From 0a5ff68d9d57c9c3948b6d60c1edb32da9fe3670 Mon Sep 17 00:00:00 2001
From: Xinyu Yang <yangxinyu.302@bytedance.com>
Date: Mon, 29 Apr 2024 17:40:30 +0800
Subject: [PATCH] [stablehlo] Support PrimsCollapseOp and PrimsSplitDimOp in
 stablehlo (#3230)

---
 .../TorchToStablehlo/StablehloLegalizeUtils.h |  11 ++
 .../StablehloLegalizeUtils.cpp                | 131 ++++++++++++++++++
 lib/Conversion/TorchToStablehlo/ViewLike.cpp  |  63 +++++----
 projects/pt1/e2e_testing/xfail_sets.py        |   8 +-
 4 files changed, 182 insertions(+), 31 deletions(-)

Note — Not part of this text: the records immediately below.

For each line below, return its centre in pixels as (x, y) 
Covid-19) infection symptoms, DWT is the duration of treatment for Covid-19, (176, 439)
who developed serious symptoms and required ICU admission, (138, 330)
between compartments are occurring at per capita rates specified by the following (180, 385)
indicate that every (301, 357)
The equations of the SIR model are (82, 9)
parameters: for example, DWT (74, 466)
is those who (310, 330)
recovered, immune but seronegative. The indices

diff --git a/include/torch-mlir/Conversion/TorchToStablehlo/StablehloLegalizeUtils.h b/include/torch-mlir/Conversion/TorchToStablehlo/StablehloLegalizeUtils.h
index 6e14b324b..734ba81ea 100644
--- a/include/torch-mlir/Conversion/TorchToStablehlo/StablehloLegalizeUtils.h
+++ b/include/torch-mlir/Conversion/TorchToStablehlo/StablehloLegalizeUtils.h
@@ -69,6 +69,17 @@ FailureOr<Value> unsqueezeTensor(PatternRewriter &rewriter, Operation *op,
                                  Value tensor, ArrayRef<int64_t> inputUnsqzDims,
                                  size_t dimSizeIndexBits);
 
+// Get a tensor that collapse the specified dimensions of the input tensor
+FailureOr<Value> collapseTensor(PatternRewriter &rewriter, Operation *op,
+                                Value tensor, int64_t collapseStartDim,
+                                int64_t collapseEndDim,
+                                size_t dimSizeIndexBits);
+
+// Get a tensor that splits the specified dimensions of the input tensor
+FailureOr<Value> splitTensor(PatternRewriter &rewriter, Operation *op,
+                             Value tensor, int64_t splitDim,
+                             int64_t outerLength, size_t dimSizeIndexBits);
+
 Value getConstantOfShape(PatternRewriter &rewriter, Location loc,
                          const APFloat &constant, Value shape,
                          TensorType outType);
diff --git a/lib/Conversion/TorchToStablehlo/StablehloLegalizeUtils.cpp b/lib/Conversion/TorchToStablehlo/StablehloLegalizeUtils.cpp
index 40ec715cd..c4d629d4f 100644
--- a/lib/Conversion/TorchToStablehlo/StablehloLegalizeUtils.cpp
+++ b/lib/Conversion/TorchToStablehlo/StablehloLegalizeUtils.cpp
@@ -9,6 +9,7 @@
 #include "torch-mlir/Conversion/TorchToStablehlo/StablehloLegalizeUtils.h"
 
 #include "mlir/Dialect/Arith/IR/Arith.h"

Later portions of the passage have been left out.